The 14 initial ranges are reduced to 6 final ranges, each spanning a broader but more
meaningful match region. The `OSS from` value indicates the starting line in the
matching open-source file.

## Component Ranking Logic

When a file is present in multiple components or versions in the KB, the engine
applies a series of rules to determine the best match:

* **SBOM / context priority**: The engine can receive context information — for
  example, via an SBOM (Software Bill of Materials) supplied with `--sbom`. Any
  component that matches the provided context is always selected and placed at the
  top of the candidate list, regardless of release date.
* **First component released**: If no context match is found, the engine defaults to
  the oldest component in the KB (i.e., the first released) as the best match.
* **Tie-breaking**: If two components share the same release date, the project-level
  release date is used as a tiebreaker.
* **Component hint**: The scanning client can optionally pass a component hint — the
  name of the most recently detected component — to guide matching. The engine
  favours files belonging to a component that matches this hint.

Internally, candidate components are maintained in a fixed-size linked list sorted by
date (with context-matched components always at the front). If the list is full and a
higher-priority component is added, the lowest-priority entry is removed.

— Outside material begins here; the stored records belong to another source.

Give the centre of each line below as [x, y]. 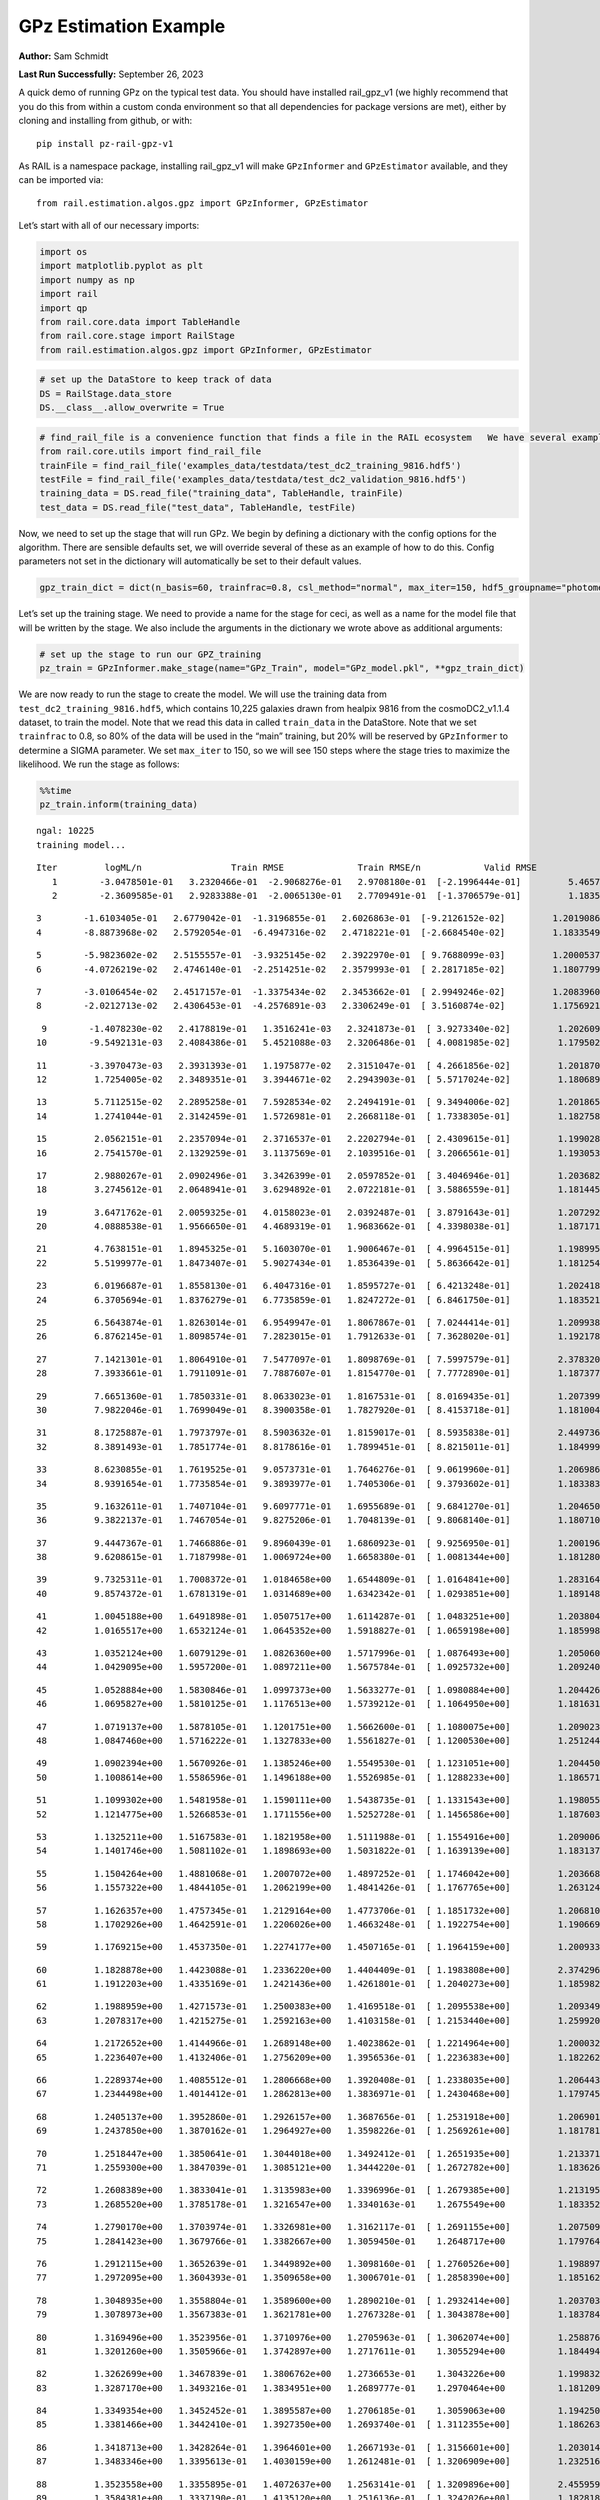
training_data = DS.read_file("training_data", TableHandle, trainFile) [221, 493]
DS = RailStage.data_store [105, 393]
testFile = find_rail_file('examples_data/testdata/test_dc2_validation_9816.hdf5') [253, 479]
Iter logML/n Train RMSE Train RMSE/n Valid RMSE [286, 868]
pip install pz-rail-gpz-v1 [105, 143]
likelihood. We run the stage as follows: [99, 764]
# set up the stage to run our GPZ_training [150, 654]
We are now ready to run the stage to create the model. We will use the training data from [202, 694]

This resolution process runs independently for each of the N matched MD5s. The
engine then compares the top-ranked component from each MD5's candidate list and
selects the single best component to report.

## JSON Report

Once the best match and its component are selected, the engine queries additional
component-level metadata — licences, known vulnerabilities, and so on — and
serialises everything into a JSON result written to `STDOUT`.

By default, only the best match is included in the output. To inspect the full
candidate list (the top M components for each of the N matched files), pass the
`-F256` flag. By default, M is 3; N is determined automatically at scan time.